== What the task asks ==
Below are the records; collect from them each line containing the string "were".

== Data items ==
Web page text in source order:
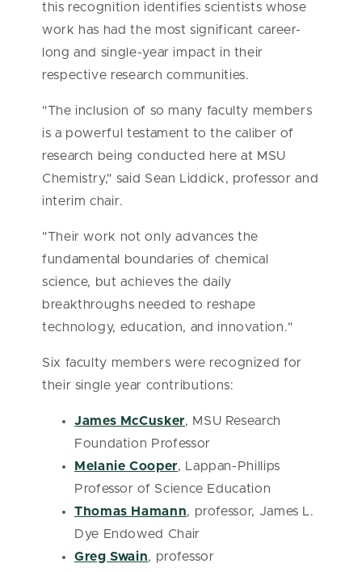
this recognition identifies scientists whose
work has had the most significant career-
long and single-year impact in their
respective research communities.
"The inclusion of so many faculty members
is a powerful testament to the caliber of
research being conducted here at MSU
Chemistry," said Sean Liddick, professor and
interim chair.
"Their work not only advances the
fundamental boundaries of chemical
science, but achieves the daily
breakthroughs needed to reshape
technology, education, and innovation."
Six faculty members were recognized for
their single year contributions:
James McCusker, MSU Research
Foundation Professor
Melanie Cooper, Lappan-Phillips
Professor of Science Education
Thomas Hamann, professor, James L.
Dye Endowed Chair
Greg Swain, professor
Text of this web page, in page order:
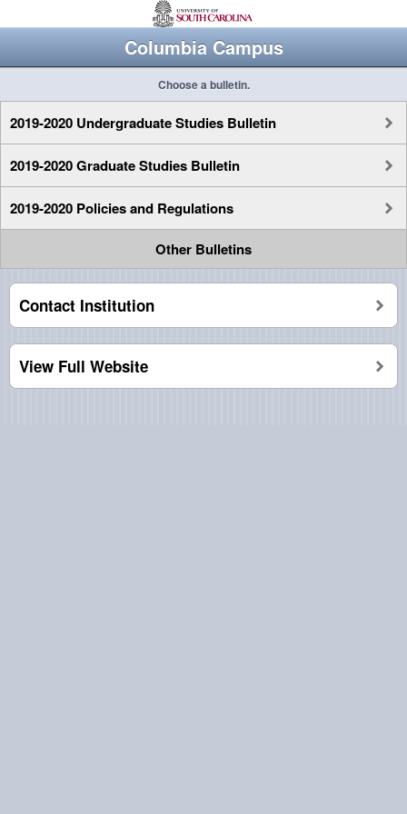
Columbia Campus
Choose a bulletin.
2019-2020 Undergraduate Studies Bulletin
2019-2020 Graduate Studies Bulletin
2019-2020 Policies and Regulations
Other Bulletins
Contact Institution
View Full Website
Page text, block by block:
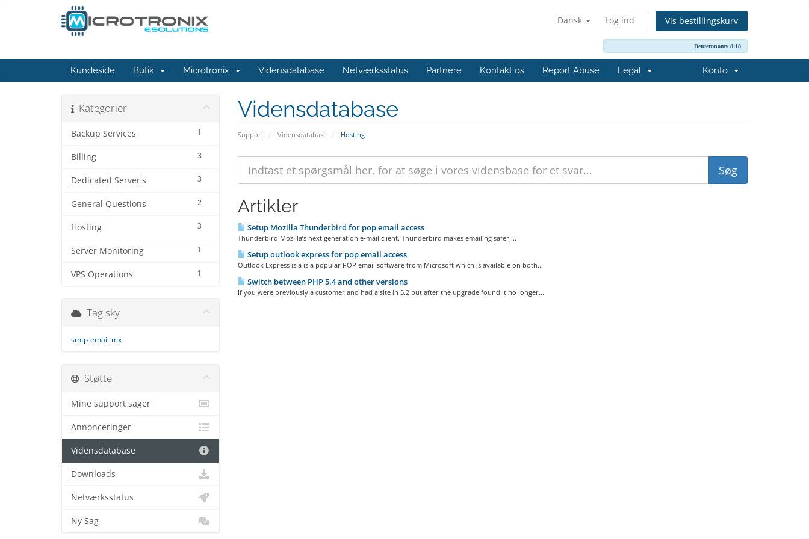
Dansk Log ind Vis bestillingskurv
Deuteronomy 8:18
Kundeside Butik Microtronix Vidensdatabase Netværksstatus Partnere Kontakt os Report Abuse Legal Konto
Vidensdatabase
Support Vidensdatabase Hosting
Kategorier
1
Backup Services
3
Billing
3
Dedicated Server's
2
General Questions
3
Hosting
1
Server Monitoring
1
VPS Operations
Artikler
Setup Mozilla Thunderbird for pop email access
Thunderbird Mozilla’s next generation e-mail client. Thunderbird makes emailing safer,...
Setup outlook express for pop email access
Outlook Express is a is a popular POP email software from Microsoft which is available on both...
Switch between PHP 5.4 and other versions
If you were previously a customer and had a site in 5.2 but after the upgrade found it no longer...
Tag sky
smtp email mx
Støtte
Mine support sager
Annonceringer
Vidensdatabase
Downloads
Netværksstatus
Ny Sag

== Solution to the exercise ==
Six faculty members were recognized for
If you were previously a customer and had a site in 5.2 but after the upgrade found it no longer...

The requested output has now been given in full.